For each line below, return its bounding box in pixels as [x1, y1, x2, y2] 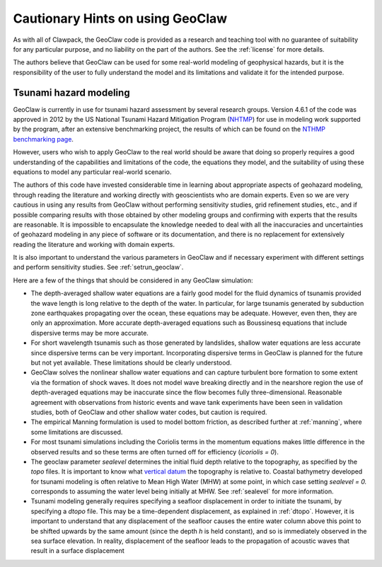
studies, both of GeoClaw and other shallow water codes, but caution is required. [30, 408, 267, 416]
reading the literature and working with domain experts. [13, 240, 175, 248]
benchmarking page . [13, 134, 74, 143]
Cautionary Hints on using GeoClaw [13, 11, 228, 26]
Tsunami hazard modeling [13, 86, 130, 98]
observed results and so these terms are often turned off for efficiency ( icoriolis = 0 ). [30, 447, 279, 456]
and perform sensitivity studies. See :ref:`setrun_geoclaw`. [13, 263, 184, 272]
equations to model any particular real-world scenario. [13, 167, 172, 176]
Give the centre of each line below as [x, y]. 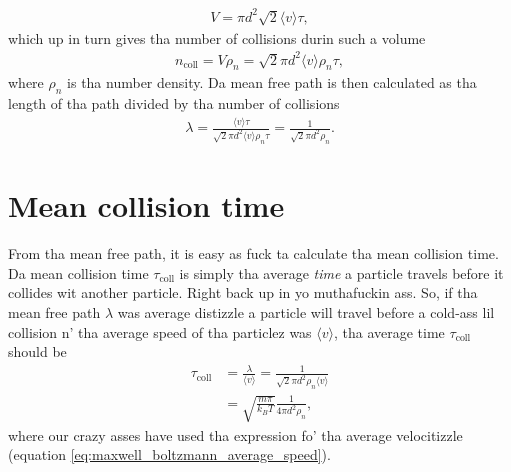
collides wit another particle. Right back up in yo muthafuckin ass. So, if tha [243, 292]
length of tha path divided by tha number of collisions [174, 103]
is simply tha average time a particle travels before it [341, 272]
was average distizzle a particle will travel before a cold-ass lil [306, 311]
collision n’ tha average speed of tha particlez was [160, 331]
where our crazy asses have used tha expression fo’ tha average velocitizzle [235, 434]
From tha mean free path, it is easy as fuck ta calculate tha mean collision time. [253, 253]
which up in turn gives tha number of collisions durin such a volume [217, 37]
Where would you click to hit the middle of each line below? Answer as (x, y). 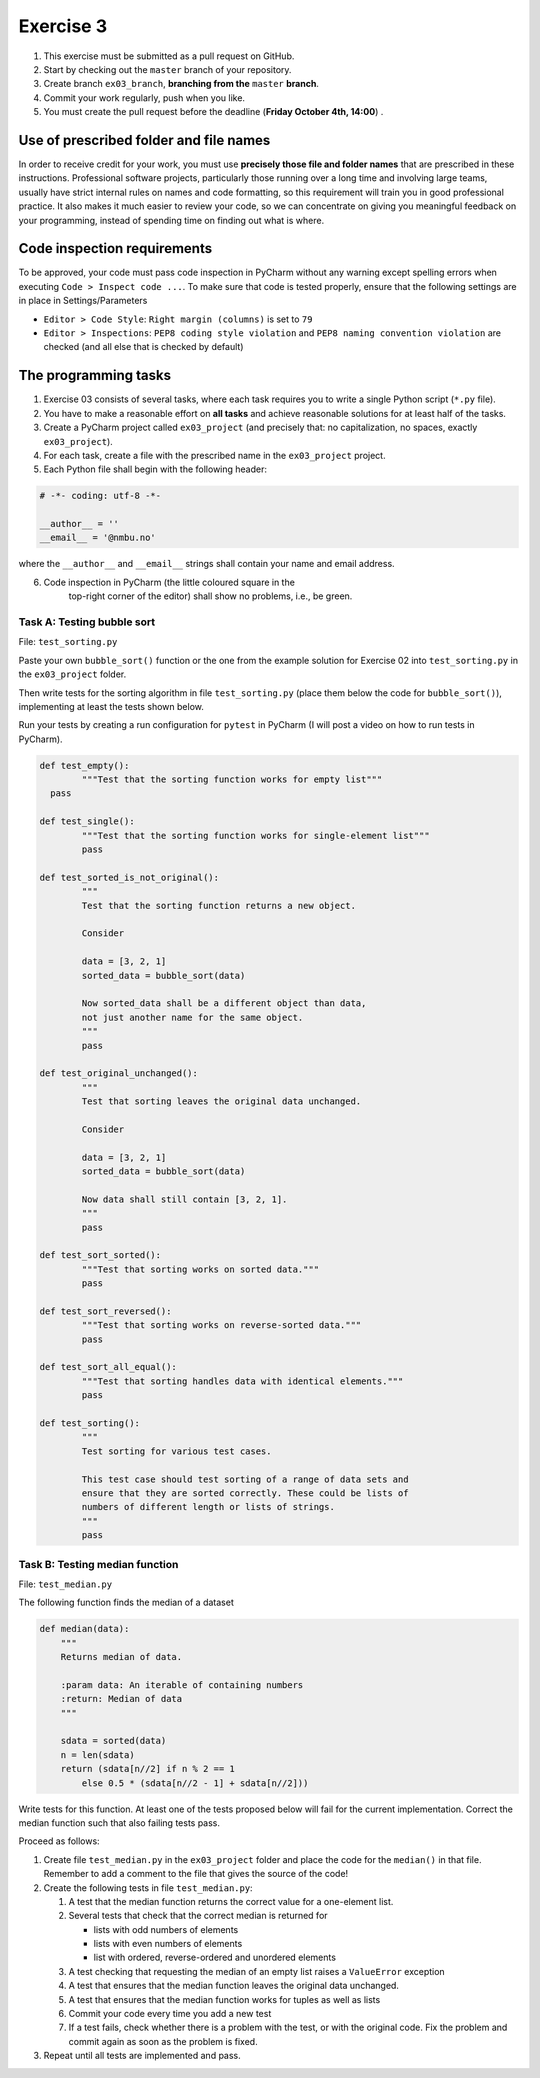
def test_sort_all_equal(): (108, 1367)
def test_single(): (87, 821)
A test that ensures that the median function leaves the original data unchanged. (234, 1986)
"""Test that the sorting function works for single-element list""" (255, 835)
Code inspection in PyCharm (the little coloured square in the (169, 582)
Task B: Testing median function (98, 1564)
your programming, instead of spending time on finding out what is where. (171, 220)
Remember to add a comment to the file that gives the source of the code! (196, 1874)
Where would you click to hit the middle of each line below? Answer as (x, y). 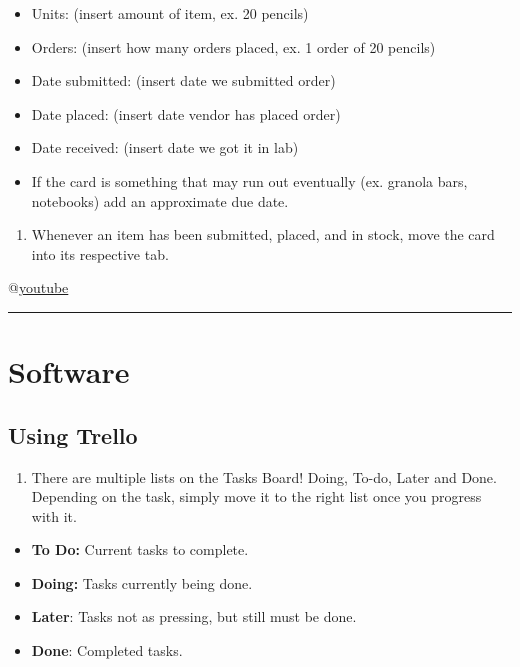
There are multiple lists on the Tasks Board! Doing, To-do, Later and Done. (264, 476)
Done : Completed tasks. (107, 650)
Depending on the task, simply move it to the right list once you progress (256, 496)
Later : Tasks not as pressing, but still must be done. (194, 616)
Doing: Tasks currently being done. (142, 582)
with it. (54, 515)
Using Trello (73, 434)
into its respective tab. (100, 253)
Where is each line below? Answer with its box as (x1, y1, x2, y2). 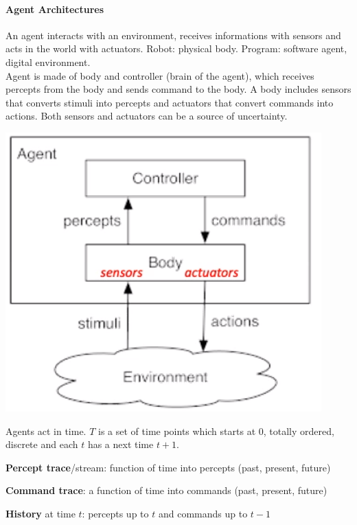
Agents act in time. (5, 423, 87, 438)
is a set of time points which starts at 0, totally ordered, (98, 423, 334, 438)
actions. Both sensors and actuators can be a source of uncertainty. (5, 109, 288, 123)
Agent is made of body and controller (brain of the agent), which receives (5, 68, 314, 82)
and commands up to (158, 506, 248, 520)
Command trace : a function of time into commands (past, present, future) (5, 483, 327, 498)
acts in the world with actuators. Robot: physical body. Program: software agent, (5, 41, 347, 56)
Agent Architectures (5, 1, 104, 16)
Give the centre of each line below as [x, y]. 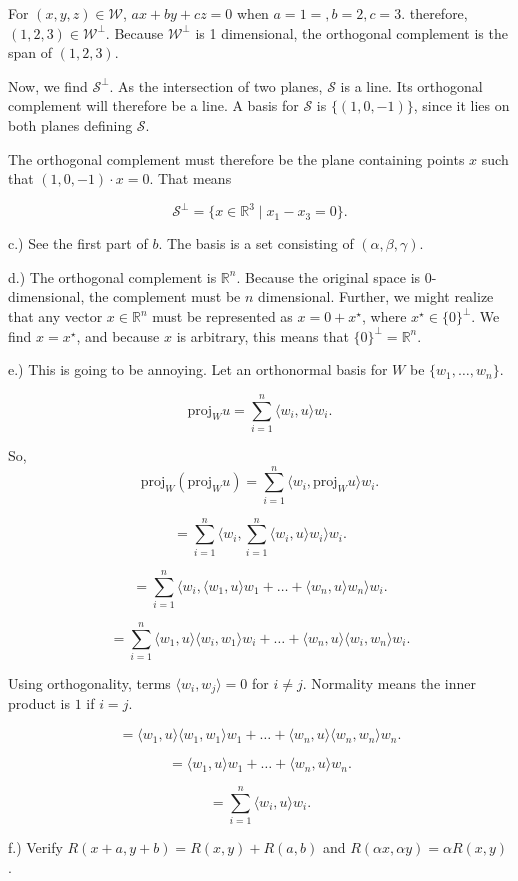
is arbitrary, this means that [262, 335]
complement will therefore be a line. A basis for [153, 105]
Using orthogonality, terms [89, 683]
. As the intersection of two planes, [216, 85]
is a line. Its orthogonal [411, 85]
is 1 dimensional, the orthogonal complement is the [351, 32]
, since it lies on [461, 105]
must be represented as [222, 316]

---

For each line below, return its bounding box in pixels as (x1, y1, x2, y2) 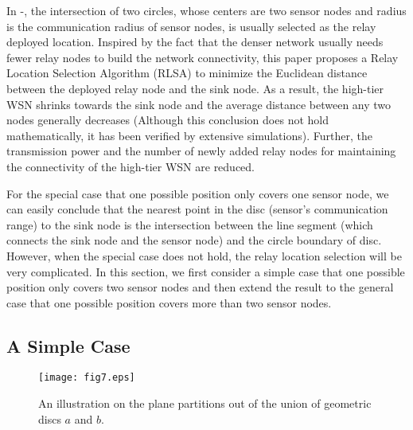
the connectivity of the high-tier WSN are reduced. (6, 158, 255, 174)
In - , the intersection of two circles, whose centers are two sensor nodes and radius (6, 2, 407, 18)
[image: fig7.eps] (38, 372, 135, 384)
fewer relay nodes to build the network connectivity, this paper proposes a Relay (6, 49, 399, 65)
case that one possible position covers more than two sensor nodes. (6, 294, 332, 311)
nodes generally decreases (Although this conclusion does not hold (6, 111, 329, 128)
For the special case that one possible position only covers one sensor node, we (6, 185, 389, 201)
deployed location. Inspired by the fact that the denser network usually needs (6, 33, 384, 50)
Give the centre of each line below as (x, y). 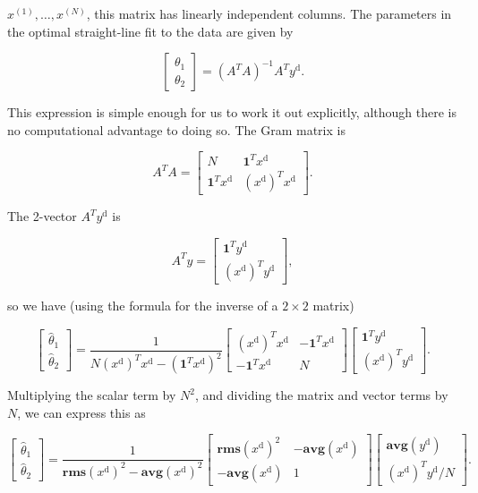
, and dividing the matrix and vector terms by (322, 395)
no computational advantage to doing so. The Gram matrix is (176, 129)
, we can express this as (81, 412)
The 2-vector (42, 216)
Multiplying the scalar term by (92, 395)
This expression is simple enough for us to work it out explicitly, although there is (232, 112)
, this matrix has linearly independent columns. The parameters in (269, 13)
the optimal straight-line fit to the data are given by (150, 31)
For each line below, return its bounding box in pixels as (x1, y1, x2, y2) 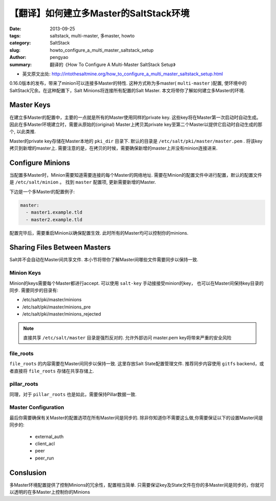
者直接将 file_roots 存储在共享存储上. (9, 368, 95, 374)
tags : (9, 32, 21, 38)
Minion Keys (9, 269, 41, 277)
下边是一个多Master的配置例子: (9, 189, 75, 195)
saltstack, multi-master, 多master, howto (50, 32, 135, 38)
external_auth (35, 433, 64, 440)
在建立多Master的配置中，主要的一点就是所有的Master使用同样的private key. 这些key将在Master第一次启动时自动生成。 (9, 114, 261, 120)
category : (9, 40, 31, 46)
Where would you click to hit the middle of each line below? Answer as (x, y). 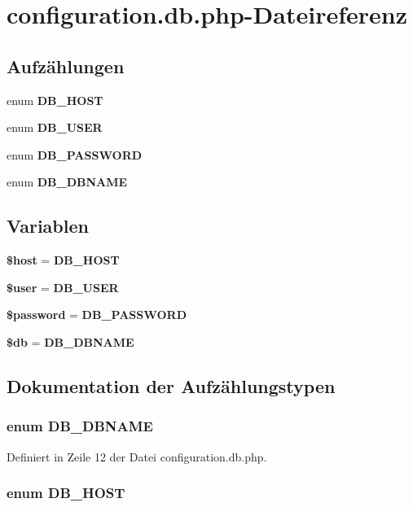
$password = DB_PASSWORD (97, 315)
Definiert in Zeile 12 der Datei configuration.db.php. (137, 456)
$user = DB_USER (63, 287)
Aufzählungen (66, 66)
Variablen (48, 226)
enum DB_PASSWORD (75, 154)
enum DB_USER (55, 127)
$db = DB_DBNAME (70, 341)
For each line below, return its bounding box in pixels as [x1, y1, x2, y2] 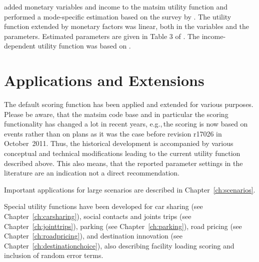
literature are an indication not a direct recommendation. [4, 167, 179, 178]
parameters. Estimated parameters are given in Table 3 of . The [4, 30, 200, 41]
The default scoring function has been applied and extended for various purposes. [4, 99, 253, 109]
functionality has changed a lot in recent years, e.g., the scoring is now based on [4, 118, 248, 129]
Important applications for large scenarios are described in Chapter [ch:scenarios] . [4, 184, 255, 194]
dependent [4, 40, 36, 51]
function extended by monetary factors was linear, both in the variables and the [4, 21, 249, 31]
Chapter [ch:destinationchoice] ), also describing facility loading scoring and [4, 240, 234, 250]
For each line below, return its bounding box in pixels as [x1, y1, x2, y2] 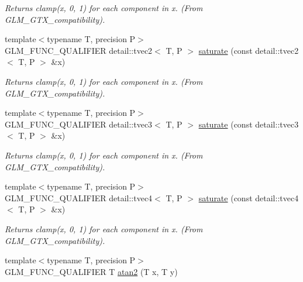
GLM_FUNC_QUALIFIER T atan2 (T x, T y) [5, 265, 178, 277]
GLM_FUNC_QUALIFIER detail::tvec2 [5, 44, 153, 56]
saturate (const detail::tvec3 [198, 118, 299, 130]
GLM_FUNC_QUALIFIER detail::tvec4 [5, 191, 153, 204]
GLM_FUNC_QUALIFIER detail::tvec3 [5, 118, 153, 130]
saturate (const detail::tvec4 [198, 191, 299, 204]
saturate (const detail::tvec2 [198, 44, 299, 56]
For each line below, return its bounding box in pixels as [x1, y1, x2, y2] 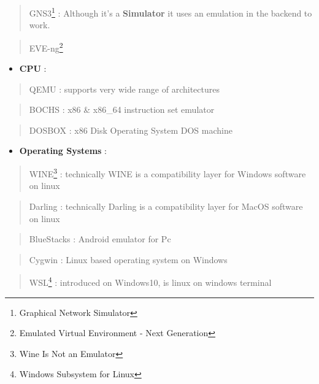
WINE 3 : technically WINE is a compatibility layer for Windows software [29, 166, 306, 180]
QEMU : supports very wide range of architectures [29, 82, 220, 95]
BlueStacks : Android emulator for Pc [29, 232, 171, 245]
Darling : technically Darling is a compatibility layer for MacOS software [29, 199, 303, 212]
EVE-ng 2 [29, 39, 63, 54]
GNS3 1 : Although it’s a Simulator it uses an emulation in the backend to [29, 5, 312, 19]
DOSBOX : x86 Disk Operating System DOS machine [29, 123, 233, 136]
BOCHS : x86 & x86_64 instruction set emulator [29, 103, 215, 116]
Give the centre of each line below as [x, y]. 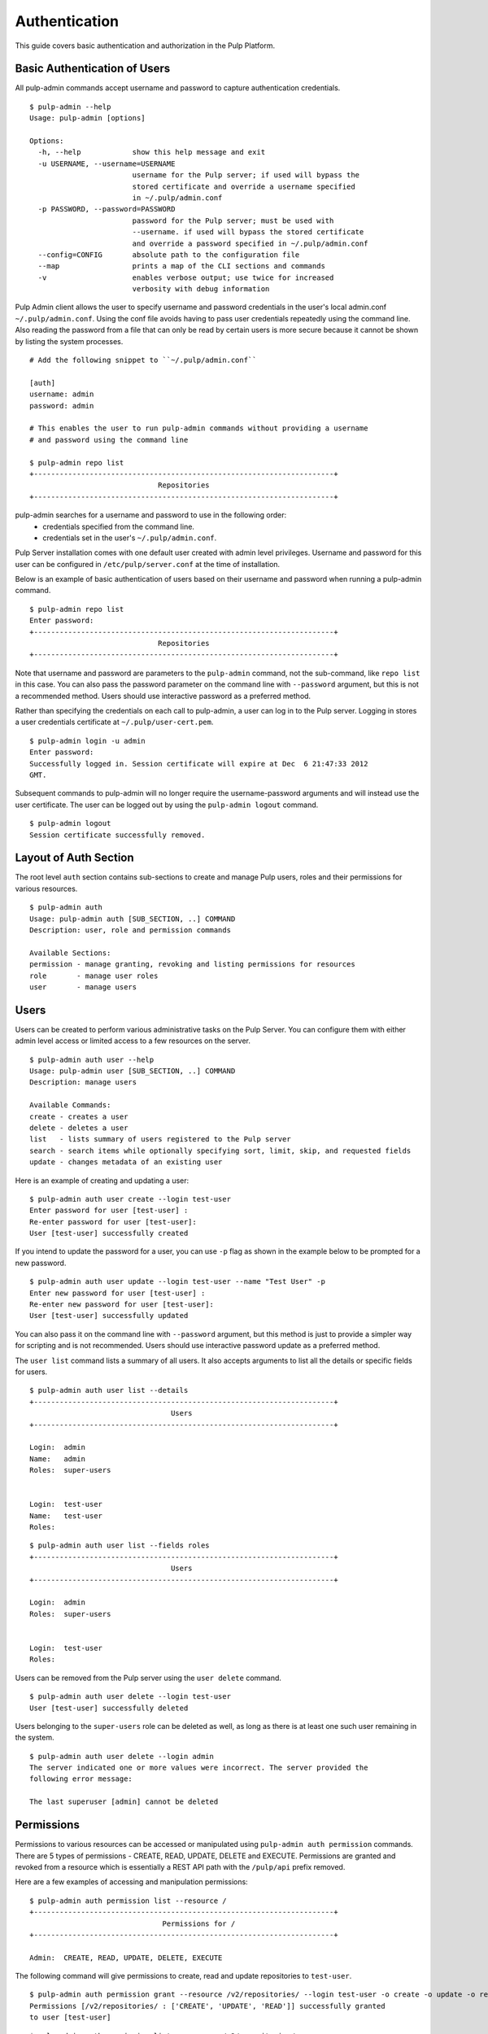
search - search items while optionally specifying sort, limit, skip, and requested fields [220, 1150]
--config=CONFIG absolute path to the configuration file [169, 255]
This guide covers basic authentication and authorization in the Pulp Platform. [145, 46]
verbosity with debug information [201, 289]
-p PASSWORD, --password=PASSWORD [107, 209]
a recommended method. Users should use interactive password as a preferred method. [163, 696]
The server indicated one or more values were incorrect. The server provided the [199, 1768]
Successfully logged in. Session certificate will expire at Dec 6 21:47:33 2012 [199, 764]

What you need to do:
Find the lines in the entries above where "source" occurs, and copy each of them.

Written solution:
Remember to add a comment to the file that gives the source of the code! (196, 1874)
actions. Both sensors and actuators can be a source of uncertainty. (5, 109, 288, 123)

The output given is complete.